GOAL OF THE EXERCISE – Word for word, print all of the lines below.

SUPPLIED INFORMATION –
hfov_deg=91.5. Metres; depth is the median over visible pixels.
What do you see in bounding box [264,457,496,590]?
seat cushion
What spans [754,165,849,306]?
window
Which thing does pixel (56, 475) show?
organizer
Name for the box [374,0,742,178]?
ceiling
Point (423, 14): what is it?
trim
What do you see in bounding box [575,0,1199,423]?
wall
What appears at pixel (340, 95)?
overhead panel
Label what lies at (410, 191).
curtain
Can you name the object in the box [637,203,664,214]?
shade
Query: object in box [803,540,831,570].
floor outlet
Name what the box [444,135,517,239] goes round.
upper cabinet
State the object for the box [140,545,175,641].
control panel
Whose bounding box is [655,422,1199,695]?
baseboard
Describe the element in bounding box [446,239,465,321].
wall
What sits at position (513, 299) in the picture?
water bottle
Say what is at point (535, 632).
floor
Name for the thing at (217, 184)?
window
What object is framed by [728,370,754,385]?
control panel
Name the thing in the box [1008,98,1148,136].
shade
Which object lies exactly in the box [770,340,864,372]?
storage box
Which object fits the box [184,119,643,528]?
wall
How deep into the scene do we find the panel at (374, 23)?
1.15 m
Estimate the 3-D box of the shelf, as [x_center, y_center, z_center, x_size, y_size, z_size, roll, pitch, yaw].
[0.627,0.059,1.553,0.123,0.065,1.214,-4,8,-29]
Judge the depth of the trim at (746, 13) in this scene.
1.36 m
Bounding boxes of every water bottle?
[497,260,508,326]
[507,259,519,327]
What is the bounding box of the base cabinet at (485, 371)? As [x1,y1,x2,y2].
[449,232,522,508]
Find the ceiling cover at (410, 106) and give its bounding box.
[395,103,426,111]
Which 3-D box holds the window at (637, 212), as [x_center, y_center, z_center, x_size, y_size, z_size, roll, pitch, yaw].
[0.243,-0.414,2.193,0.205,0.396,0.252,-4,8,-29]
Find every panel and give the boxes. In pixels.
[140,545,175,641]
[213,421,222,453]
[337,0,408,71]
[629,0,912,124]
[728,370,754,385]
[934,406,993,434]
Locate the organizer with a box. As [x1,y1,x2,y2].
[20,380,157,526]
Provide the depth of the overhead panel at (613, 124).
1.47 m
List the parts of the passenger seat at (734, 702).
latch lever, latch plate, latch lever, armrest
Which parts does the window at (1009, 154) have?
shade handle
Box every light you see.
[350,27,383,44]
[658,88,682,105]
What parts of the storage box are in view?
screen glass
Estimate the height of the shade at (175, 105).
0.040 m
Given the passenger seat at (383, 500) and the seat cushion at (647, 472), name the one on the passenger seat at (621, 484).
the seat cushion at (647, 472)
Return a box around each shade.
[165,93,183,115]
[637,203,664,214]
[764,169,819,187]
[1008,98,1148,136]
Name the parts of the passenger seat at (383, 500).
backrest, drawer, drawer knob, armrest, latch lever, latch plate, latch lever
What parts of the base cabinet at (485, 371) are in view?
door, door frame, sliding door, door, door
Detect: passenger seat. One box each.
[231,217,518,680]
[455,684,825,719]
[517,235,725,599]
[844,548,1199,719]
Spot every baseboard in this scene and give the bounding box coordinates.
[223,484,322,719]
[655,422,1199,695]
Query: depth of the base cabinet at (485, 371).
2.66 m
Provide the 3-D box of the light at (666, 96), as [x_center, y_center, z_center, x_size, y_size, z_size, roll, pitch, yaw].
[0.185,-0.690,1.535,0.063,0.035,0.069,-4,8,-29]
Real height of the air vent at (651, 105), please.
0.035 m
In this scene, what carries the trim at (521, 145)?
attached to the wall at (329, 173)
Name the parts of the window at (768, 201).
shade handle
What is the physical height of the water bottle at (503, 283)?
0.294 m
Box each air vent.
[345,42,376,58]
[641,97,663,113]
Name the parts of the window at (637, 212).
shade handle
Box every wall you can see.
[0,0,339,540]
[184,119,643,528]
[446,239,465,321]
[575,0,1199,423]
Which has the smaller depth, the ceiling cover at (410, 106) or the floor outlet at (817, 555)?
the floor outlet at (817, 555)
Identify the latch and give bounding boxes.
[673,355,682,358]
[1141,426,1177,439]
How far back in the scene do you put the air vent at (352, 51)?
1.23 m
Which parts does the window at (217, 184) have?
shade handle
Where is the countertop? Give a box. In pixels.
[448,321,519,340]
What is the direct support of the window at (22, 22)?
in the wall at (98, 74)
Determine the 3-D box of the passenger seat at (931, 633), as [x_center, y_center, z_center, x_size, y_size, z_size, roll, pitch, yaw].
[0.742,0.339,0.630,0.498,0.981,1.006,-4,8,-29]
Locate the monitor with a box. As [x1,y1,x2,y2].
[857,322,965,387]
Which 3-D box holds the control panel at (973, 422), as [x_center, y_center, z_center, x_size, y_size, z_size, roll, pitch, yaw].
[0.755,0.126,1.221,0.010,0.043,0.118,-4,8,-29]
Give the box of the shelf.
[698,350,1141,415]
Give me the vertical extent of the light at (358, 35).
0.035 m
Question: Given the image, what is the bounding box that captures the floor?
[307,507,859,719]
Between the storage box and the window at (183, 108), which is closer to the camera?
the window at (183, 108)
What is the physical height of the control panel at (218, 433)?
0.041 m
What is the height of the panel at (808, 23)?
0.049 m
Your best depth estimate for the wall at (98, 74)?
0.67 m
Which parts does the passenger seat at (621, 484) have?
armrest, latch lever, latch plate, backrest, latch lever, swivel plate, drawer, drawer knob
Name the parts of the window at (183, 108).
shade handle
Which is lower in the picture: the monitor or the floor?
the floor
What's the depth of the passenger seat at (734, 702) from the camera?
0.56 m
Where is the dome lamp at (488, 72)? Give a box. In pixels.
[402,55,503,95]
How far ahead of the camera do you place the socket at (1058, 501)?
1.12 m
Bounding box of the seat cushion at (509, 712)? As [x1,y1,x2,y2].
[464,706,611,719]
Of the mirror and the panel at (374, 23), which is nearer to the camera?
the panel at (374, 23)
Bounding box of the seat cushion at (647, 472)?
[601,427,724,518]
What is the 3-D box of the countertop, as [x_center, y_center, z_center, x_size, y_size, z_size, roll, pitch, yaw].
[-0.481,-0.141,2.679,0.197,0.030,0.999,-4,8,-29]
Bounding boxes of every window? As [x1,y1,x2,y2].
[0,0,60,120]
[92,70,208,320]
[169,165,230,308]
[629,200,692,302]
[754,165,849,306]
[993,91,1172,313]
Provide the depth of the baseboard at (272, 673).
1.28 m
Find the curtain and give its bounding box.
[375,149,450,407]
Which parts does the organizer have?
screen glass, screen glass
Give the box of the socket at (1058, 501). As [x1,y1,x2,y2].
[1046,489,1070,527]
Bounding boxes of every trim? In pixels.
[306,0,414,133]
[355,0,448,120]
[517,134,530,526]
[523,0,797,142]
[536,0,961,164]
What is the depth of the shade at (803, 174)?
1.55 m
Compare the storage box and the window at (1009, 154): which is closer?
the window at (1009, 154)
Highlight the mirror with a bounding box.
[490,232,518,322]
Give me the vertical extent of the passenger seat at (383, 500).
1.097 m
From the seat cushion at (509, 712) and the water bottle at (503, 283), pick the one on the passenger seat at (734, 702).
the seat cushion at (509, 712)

TASK RESULT –
hfov_deg=91.5. Metres; depth is the median over visible pixels.
What do you see in bounding box [264,457,496,590]?
seat cushion
What spans [754,165,849,306]?
window
Which thing does pixel (56, 475) show?
organizer
Name for the box [374,0,742,178]?
ceiling
Point (423, 14): what is it?
trim
What do you see in bounding box [575,0,1199,423]?
wall
What appears at pixel (340, 95)?
overhead panel
Label what lies at (410, 191).
curtain
Can you name the object in the box [637,203,664,214]?
shade
Query: object in box [803,540,831,570].
floor outlet
Name what the box [444,135,517,239] goes round.
upper cabinet
State the object for the box [140,545,175,641].
control panel
Whose bounding box is [655,422,1199,695]?
baseboard
Describe the element in bounding box [446,239,465,321].
wall
What sits at position (513, 299) in the picture?
water bottle
Say what is at point (535, 632).
floor
Name for the thing at (217, 184)?
window
What object is framed by [728,370,754,385]?
control panel
Name the thing in the box [1008,98,1148,136].
shade
Which object lies exactly in the box [770,340,864,372]?
storage box
Which object fits the box [184,119,643,528]?
wall
How deep into the scene do we find the panel at (374, 23)?
1.15 m
Estimate the 3-D box of the shelf, as [x_center, y_center, z_center, x_size, y_size, z_size, roll, pitch, yaw].
[0.627,0.059,1.553,0.123,0.065,1.214,-4,8,-29]
Judge the depth of the trim at (746, 13) in this scene.
1.36 m
Bounding boxes of every water bottle?
[497,260,508,326]
[507,259,519,327]
What is the bounding box of the base cabinet at (485, 371)? As [x1,y1,x2,y2].
[449,232,522,508]
Find the ceiling cover at (410, 106) and give its bounding box.
[395,103,426,111]
Which 3-D box holds the window at (637, 212), as [x_center, y_center, z_center, x_size, y_size, z_size, roll, pitch, yaw].
[0.243,-0.414,2.193,0.205,0.396,0.252,-4,8,-29]
Find every panel and give the boxes. In pixels.
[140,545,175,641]
[213,421,222,453]
[337,0,408,71]
[629,0,912,124]
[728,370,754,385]
[934,406,993,434]
Locate the organizer with a box. As [x1,y1,x2,y2].
[20,380,157,526]
Provide the depth of the overhead panel at (613, 124).
1.47 m
List the parts of the passenger seat at (734, 702).
latch lever, latch plate, latch lever, armrest
Which parts does the window at (1009, 154) have?
shade handle
Box every light you see.
[350,27,383,44]
[658,88,682,105]
What parts of the storage box are in view?
screen glass
Estimate the height of the shade at (175, 105).
0.040 m
Given the passenger seat at (383, 500) and the seat cushion at (647, 472), name the one on the passenger seat at (621, 484).
the seat cushion at (647, 472)
Return a box around each shade.
[165,93,183,115]
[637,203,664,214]
[764,169,819,187]
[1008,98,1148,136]
Name the parts of the passenger seat at (383, 500).
backrest, drawer, drawer knob, armrest, latch lever, latch plate, latch lever
What parts of the base cabinet at (485, 371) are in view?
door, door frame, sliding door, door, door
Detect: passenger seat. One box each.
[231,217,518,680]
[455,684,825,719]
[517,235,725,599]
[844,548,1199,719]
Spot every baseboard in this scene and give the bounding box coordinates.
[223,484,322,719]
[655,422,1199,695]
Query: depth of the base cabinet at (485, 371).
2.66 m
Provide the 3-D box of the light at (666, 96), as [x_center, y_center, z_center, x_size, y_size, z_size, roll, pitch, yaw].
[0.185,-0.690,1.535,0.063,0.035,0.069,-4,8,-29]
Real height of the air vent at (651, 105), please.
0.035 m
In this scene, what carries the trim at (521, 145)?
attached to the wall at (329, 173)
Name the parts of the window at (768, 201).
shade handle
What is the physical height of the water bottle at (503, 283)?
0.294 m
Box each air vent.
[345,42,376,58]
[641,97,663,113]
Name the parts of the window at (637, 212).
shade handle
Box every wall you can see.
[0,0,339,540]
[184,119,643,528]
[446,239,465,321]
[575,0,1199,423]
Which has the smaller depth, the ceiling cover at (410, 106) or the floor outlet at (817, 555)?
the floor outlet at (817, 555)
Identify the latch and give bounding boxes.
[673,355,682,358]
[1141,426,1177,439]
How far back in the scene do you put the air vent at (352, 51)?
1.23 m
Which parts does the window at (217, 184) have?
shade handle
Where is the countertop? Give a box. In pixels.
[448,321,519,340]
What is the direct support of the window at (22, 22)?
in the wall at (98, 74)
Determine the 3-D box of the passenger seat at (931, 633), as [x_center, y_center, z_center, x_size, y_size, z_size, roll, pitch, yaw].
[0.742,0.339,0.630,0.498,0.981,1.006,-4,8,-29]
Locate the monitor with a box. As [x1,y1,x2,y2].
[857,322,965,387]
Which 3-D box holds the control panel at (973, 422), as [x_center, y_center, z_center, x_size, y_size, z_size, roll, pitch, yaw].
[0.755,0.126,1.221,0.010,0.043,0.118,-4,8,-29]
Give the box of the shelf.
[698,350,1141,415]
Give me the vertical extent of the light at (358, 35).
0.035 m
Question: Given the image, what is the bounding box that captures the floor?
[307,507,859,719]
Between the storage box and the window at (183, 108), which is closer to the camera?
the window at (183, 108)
What is the physical height of the control panel at (218, 433)?
0.041 m
What is the height of the panel at (808, 23)?
0.049 m
Your best depth estimate for the wall at (98, 74)?
0.67 m
Which parts does the passenger seat at (621, 484) have?
armrest, latch lever, latch plate, backrest, latch lever, swivel plate, drawer, drawer knob
Name the parts of the window at (183, 108).
shade handle
Which is lower in the picture: the monitor or the floor?
the floor
What's the depth of the passenger seat at (734, 702) from the camera?
0.56 m
Where is the dome lamp at (488, 72)? Give a box. In pixels.
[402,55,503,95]
How far ahead of the camera do you place the socket at (1058, 501)?
1.12 m
Bounding box of the seat cushion at (509, 712)? As [x1,y1,x2,y2].
[464,706,611,719]
Of the mirror and the panel at (374, 23), which is nearer to the camera?
the panel at (374, 23)
Bounding box of the seat cushion at (647, 472)?
[601,427,724,518]
What is the 3-D box of the countertop, as [x_center, y_center, z_center, x_size, y_size, z_size, roll, pitch, yaw].
[-0.481,-0.141,2.679,0.197,0.030,0.999,-4,8,-29]
Bounding boxes of every window? As [x1,y1,x2,y2].
[0,0,60,120]
[92,70,208,320]
[169,165,230,308]
[629,200,692,302]
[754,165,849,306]
[993,91,1172,313]
Provide the depth of the baseboard at (272, 673).
1.28 m
Find the curtain and give its bounding box.
[375,149,450,407]
Which parts does the organizer have?
screen glass, screen glass
Give the box of the socket at (1058, 501). As [x1,y1,x2,y2].
[1046,489,1070,527]
Bounding boxes of every trim? In pixels.
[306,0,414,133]
[355,0,448,120]
[517,134,530,526]
[523,0,797,142]
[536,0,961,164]
What is the depth of the shade at (803, 174)?
1.55 m
Compare the storage box and the window at (1009, 154): which is closer?
the window at (1009, 154)
Highlight the mirror with a bounding box.
[490,232,518,322]
Give me the vertical extent of the passenger seat at (383, 500).
1.097 m
From the seat cushion at (509, 712) and the water bottle at (503, 283), pick the one on the passenger seat at (734, 702).
the seat cushion at (509, 712)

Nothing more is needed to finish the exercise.